- Senanayake in 2008

Personal details
- Born: 21 June 1948 Colombo, Ceylon
- Died: 24 August 2024 (aged 76)
- Party: United National Party
- Occupation: Politician

= Rukman Senanayake =

Sri Lankan politician (1948–2024)

Rukman Senanayake (21 June 1948 – 24 August 2024) was a Sri Lankan politician. A Cabinet Minister of Environment and Natural Resources from 2002 to 2004 and Member of Parliament for Kegalle District, he was a Vice Leader of the United National Party.

==Early life and family==
Rukman Senanayake was born on 21 June 1948 as the third son of Robert Parakrama Senanayake and Swarna Neela Senanayake, both cousins of the Senanayake family, a prominent political family that dominated the post-independence years of Sri Lanka. His paternal grandfather, D. S. Senanayake was the first Prime Minister of Ceylon and his maternal grandfather, F. R. Senanayake, elder brother of D. S. Senanayake, was a leading figure in the Ceylonese independence movement. His paternal uncle, Dudley Senanayake, served as Prime Minister of Ceylon for four terms, and his maternal uncle, R.G. Senanayake served as the Cabinet Minister of Trade and Commerce during the period 1952–53, and also during the period 1956–60 in SWRD Bandaranaike's government. His father, Robert Senanayake, was the Chairman of Freudenberg & Co. (Ceylon) Ltd., which owned Freudenberg Shipping Agencies and the Toyota dealership in Ceylon. He had one elder brother, Devinda, and two sisters, Ranjini and Yasmin. The family hailed from Bothale Walawwa in Mihirigama. He was educated at S. Thomas' College, Mount Lavinia.

==Political career==
Senanayake first entered the Parliament of Sri Lanka in 1973 from the United National Party, representing the Dedigama electorate following the death of his uncle, Dudley Senanayake. He remained a Member of Parliament until 1977 but did not contest the 1977 General Elections.
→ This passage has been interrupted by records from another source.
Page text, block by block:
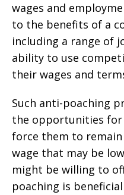
wages and
to the benefits of a
including a range of
ability to use
their wages and
Such anti-poaching
the opportunities for
force them to
wage that may be
might be willing to
poaching is
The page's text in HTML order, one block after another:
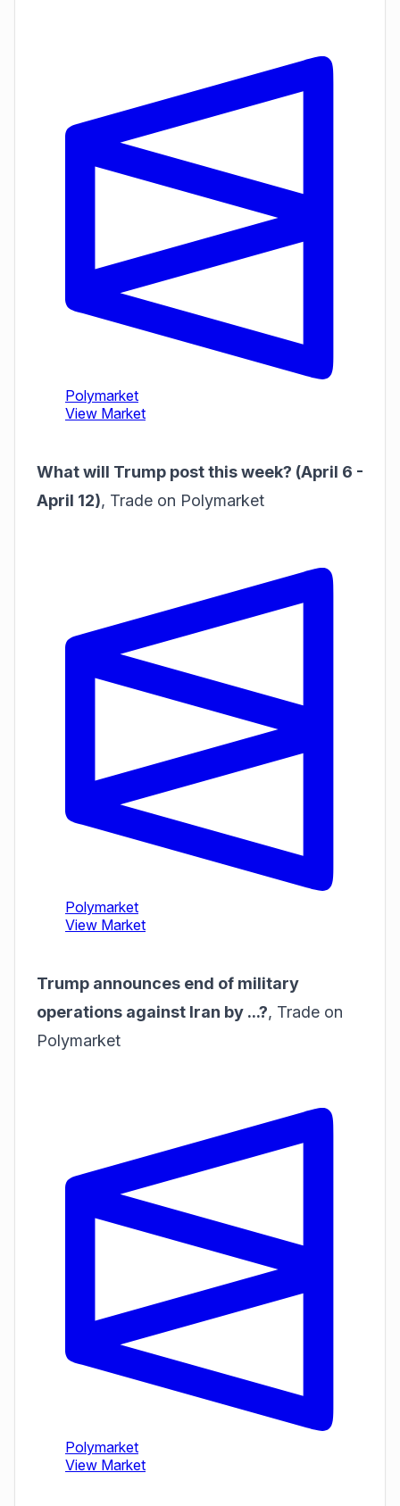
What will Trump post this week? (April 6 -
April 12), Trade on Polymarket
Trump announces end of military
operations against Iran by ...?, Trade on
Polymarket
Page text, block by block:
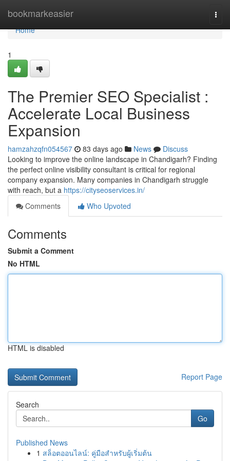
bookmarkeasier
Home
Home
1
The Premier SEO Specialist :
Accelerate Local Business
Expansion
hamzahzqfn054567 83 days ago News
Discuss
Looking to improve the online landscape in Chandigarh? Finding
the perfect online visibility consultant is critical for regional
company expansion. Many companies in Chandigarh struggle
with reach, but a https://cityseoservices.in/
Comments
Who Upvoted
Comments
Submit a Comment
No HTML
HTML is disabled
Report Page
Search
Go
Published News
1 สล็อตออนไลน์: คู่มือสำหรับผู้เริ่มต้น
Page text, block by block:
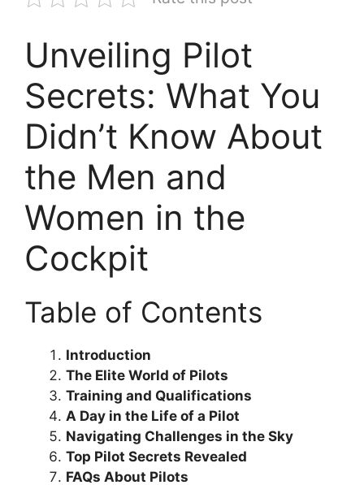
Unveiling Pilot
Secrets: What You
Didn’t Know About
the Men and
Women in the
Cockpit
Table of Contents
Introduction
The Elite World of Pilots
Training and Qualifications
A Day in the Life of a Pilot
Navigating Challenges in the Sky
Top Pilot Secrets Revealed
FAQs About Pilots
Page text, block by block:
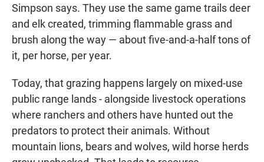
Simpson says. They use the same game trails deer
and elk created, trimming flammable grass and
brush along the way — about five-and-a-half tons of
it, per horse, per year.
Today, that grazing happens largely on mixed-use
public range lands - alongside livestock operations
where ranchers and others have hunted out the
predators to protect their animals. Without
mountain lions, bears and wolves, wild horse herds
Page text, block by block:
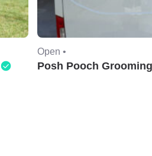
Open •
Posh Pooch Grooming
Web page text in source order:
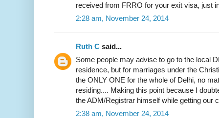
received from FRRO for your exit visa, just
2:28 am, November 24, 2014
Ruth C said...
Some people may advise to go to the local
residence, but for marriages under the
the ONLY ONE for the whole of Delhi, no
residing.... Making this point because I
the ADM/Registrar himself while getting our
2:38 am, November 24, 2014
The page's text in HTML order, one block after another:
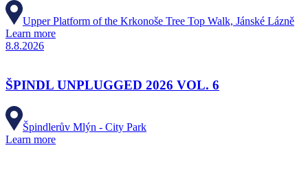
Upper Platform of the Krkonoše Tree Top Walk, Jánské Lázně
Learn more
8.8.2026
ŠPINDL UNPLUGGED 2026 VOL. 6
Špindlerův Mlýn - City Park
Learn more
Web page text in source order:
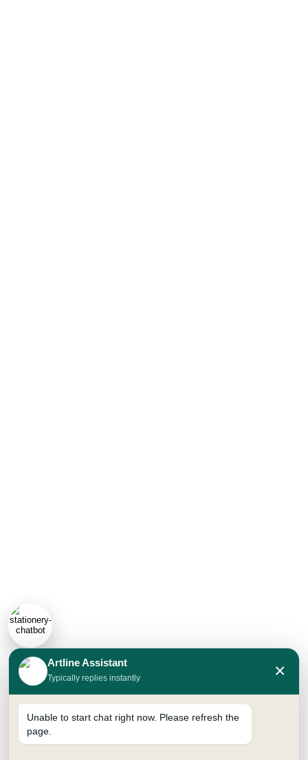
Artline Assistant
Typically replies instantly ×
Unable to start chat right now. Please refresh the
page.
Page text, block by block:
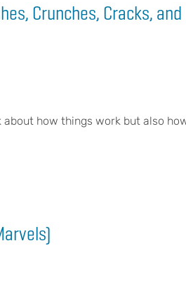
Crunches, Cracks, and
how things work but also
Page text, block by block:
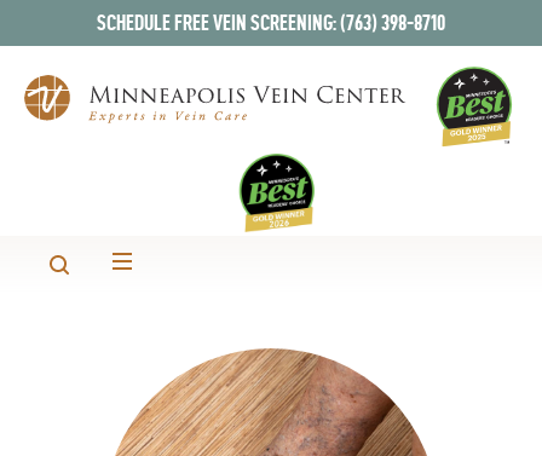
SCHEDULE FREE VEIN SCREENING: (763) 398-8710
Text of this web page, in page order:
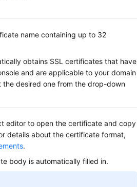
name containing up to 32
obtains SSL certificates that have
and are applicable to your domain
the desired one from the drop-down
editor to open the certificate and copy
details about the certificate format,
.
body is automatically filled in.
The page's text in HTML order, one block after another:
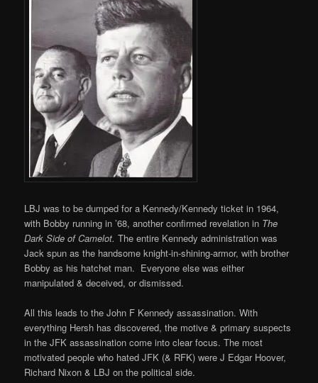
LBJ was to be dumped for a Kennedy/Kennedy ticket in 1964,
with Bobby running in ’68, another confirmed revelation in The
Dark Side of Camelot. The entire Kennedy administration was
Jack spun as the handsome knight-in-shining-armor, with brother
Bobby as his hatchet man. Everyone else was either
manipulated & deceived, or dismissed.
All this leads to the John F Kennedy assassination. With
everything Hersh has discovered, the motive & primary suspects
in the JFK assassination come into clear focus. The most
motivated people who hated JFK (& RFK) were J Edgar Hoover,
Richard Nixon & LBJ on the political side.
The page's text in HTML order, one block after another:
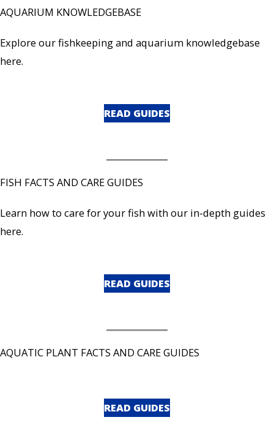
AQUARIUM KNOWLEDGEBASE
Explore our fishkeeping and aquarium knowledgebase
here.
READ GUIDES
FISH FACTS AND CARE GUIDES
Learn how to care for your fish with our in-depth guides
here.
READ GUIDES
AQUATIC PLANT FACTS AND CARE GUIDES
READ GUIDES
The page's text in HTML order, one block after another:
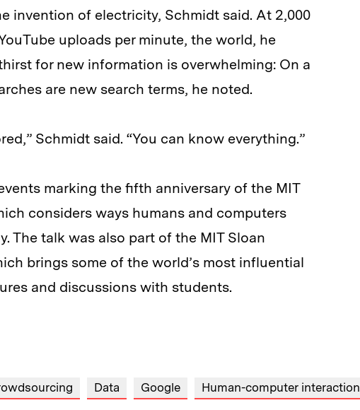
invention of electricity, Schmidt said. At 2,000
uploads per minute, the world, he
for new information is overwhelming: On a
are new search terms, he noted.
Schmidt said. “You can know everything.”
marking the fifth anniversary of the MIT
considers ways humans and computers
The talk was also part of the MIT Sloan
brings some of the world’s most influential
and discussions with students.
Data Google Human-computer interaction
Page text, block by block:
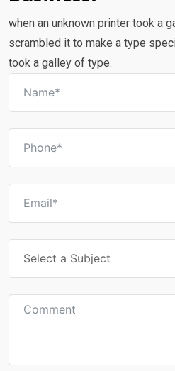
when an unknown printer took a
scrambled it to make a type
took a galley of type.
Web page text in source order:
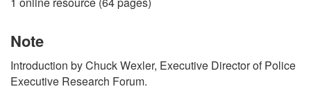
Note
Introduction by Chuck Wexler, Executive Director of Police
Executive Research Forum.
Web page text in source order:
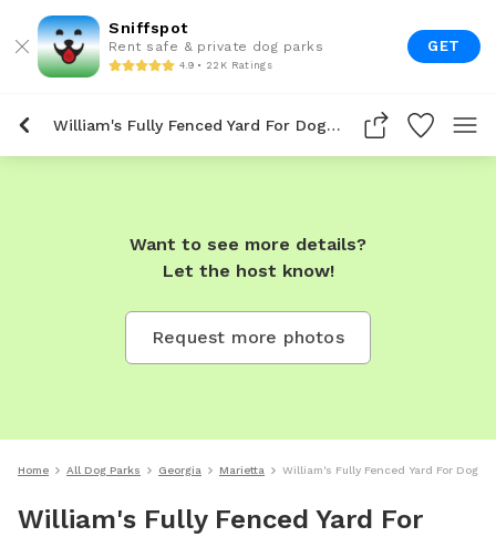
Sniffspot
Rent safe & private dog parks
4.9 • 22K Ratings
GET
William's Fully Fenced Yard For Dogs To Rent In Marietta
Want to see more details?
Let the host know!
Request more photos
Home All Dog Parks Georgia Marietta William's Fully Fenced Yard For Dogs
William's Fully Fenced Yard For

He formed the Eksath Lanka Janatha Party in 1987 and contested to the Kegalle District unsuccessfully through it in the 1989 General Election. In 1990 he rejoined the United National Party. In 1994, Senanayake entered Parliament from the United National Party for the second time. He remained a Member of Parliament, representing the Polonnaruwa District until 2001. Again, in 2001, he entered Parliament from Kegalle District and was appointed Cabinet Minister of Environment and Natural Resources in the United National Party government. Senanayake held the portfolio of Cabinet Minister until 2004. He re-entered Parliament in the 2004 General Elections. He was appointed the United National Party Chairman in 2007 and Vice Leader in 2008. In the 2010 General Election his name was in the National List of the United National Party but he was not appointed to the Parliament following the General Election. He contested through the United National Party for the Kegalle District in the 2015 General Election and did not receive enough preferetial votes to enter Parliament.

==Death==
Senanayake died on 24 August 2024, at the age of 76.